I am trying to make my own model based on the one in Lesson 1, with all the training and validation folders & file structure.
What I’m confused about is: do I have to label the folders in the train directory?
For example, if I have images of bears and penguins, do I create bear and penguin folders and store the relevant images in them? Or do I that just for my valid folder?
Hi, I have a follow-up question:
in ImageClassifierData.from_csv, I can fill in the name of training folder and test folder. what about validation folder? does val_idxs mean the validation images needs to be in the PATH folder?
thank you!
Hi Anna,
So with from _csv the train and validation folder are the same (the folder variable as you can see below), and val_idxs controls how this is split.

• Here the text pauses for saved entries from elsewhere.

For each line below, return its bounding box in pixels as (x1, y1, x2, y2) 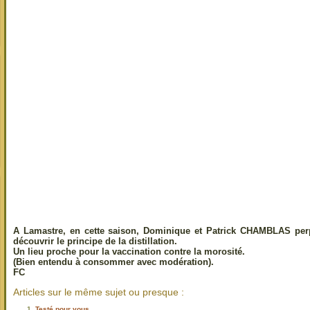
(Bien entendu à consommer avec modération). (13, 256, 214, 267)
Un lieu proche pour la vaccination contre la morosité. (13, 246, 245, 257)
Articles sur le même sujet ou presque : (13, 286, 184, 298)
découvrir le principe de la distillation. (13, 235, 177, 246)
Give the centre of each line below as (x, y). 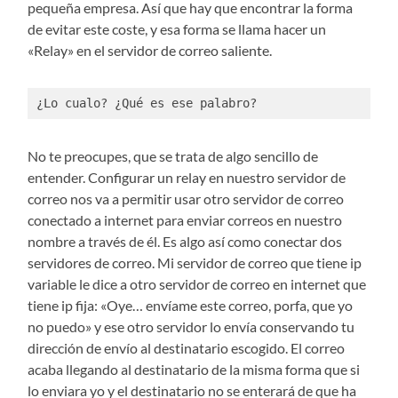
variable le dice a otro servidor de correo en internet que (197, 283)
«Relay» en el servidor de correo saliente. (150, 51)
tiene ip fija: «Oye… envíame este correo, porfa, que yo (191, 305)
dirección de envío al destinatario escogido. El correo (187, 347)
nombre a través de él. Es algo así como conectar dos (185, 241)
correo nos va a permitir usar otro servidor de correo (186, 198)
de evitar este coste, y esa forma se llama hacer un (177, 29)
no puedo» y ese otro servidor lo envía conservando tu (191, 326)
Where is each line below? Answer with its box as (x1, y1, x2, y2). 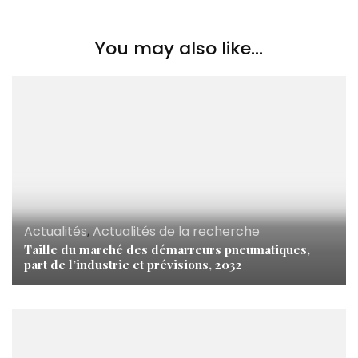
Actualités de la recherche (93, 221, 260, 241)
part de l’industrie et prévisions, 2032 (24, 256, 242, 272)
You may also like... (95, 36, 263, 61)
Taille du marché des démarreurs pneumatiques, (24, 241, 310, 257)
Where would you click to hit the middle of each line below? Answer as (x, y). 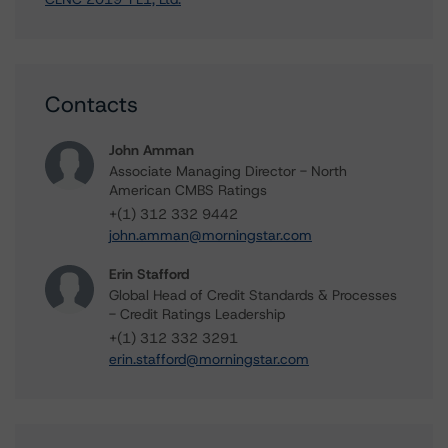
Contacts (91, 104)
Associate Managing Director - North (228, 171)
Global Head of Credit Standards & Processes (253, 295)
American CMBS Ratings (188, 190)
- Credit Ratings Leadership (197, 314)
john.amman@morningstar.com (210, 235)
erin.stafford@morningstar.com (209, 359)
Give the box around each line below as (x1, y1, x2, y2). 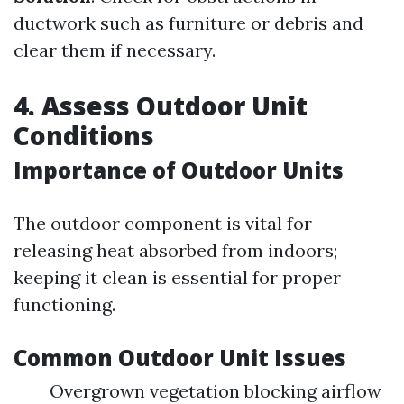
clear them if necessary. (14, 39, 216, 61)
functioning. (14, 293, 115, 316)
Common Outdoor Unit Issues (14, 343, 346, 372)
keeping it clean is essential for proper (14, 266, 341, 289)
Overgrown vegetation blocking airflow (50, 380, 381, 402)
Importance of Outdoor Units (14, 155, 344, 185)
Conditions (14, 118, 154, 152)
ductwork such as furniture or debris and (14, 12, 363, 34)
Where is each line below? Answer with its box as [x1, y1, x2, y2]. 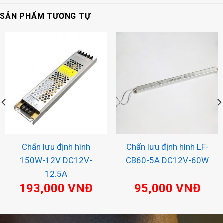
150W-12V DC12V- [19, 155, 92, 166]
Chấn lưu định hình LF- [126, 142, 209, 152]
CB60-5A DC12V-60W [126, 155, 209, 166]

def from_csv(cls, path, folder, csv_fname, bs=64, tfms=(None,None),
val_idxs=None, suffix=’’, test_name=None, continuous=False, skip_header=True, num_workers=8):
So you don’t even have to worry about the validation set, as this split is taken for you. Does that help?
When I download data from kaggle sometimes they provide a separate folder for validation set, if I understand you correctly, I would have to put validation dataset into the training data folder so from_csv can read it throw val_idxs?
Hey Anna,
You actually don’t have to put validation data in the training data folder. You can have a separate folder for your validation set, like we did in dogs-vs-cats. Or you can use a number of other methods used in the course notebooks, if your data doesn’t have a separate validation set. I hope that answers your question.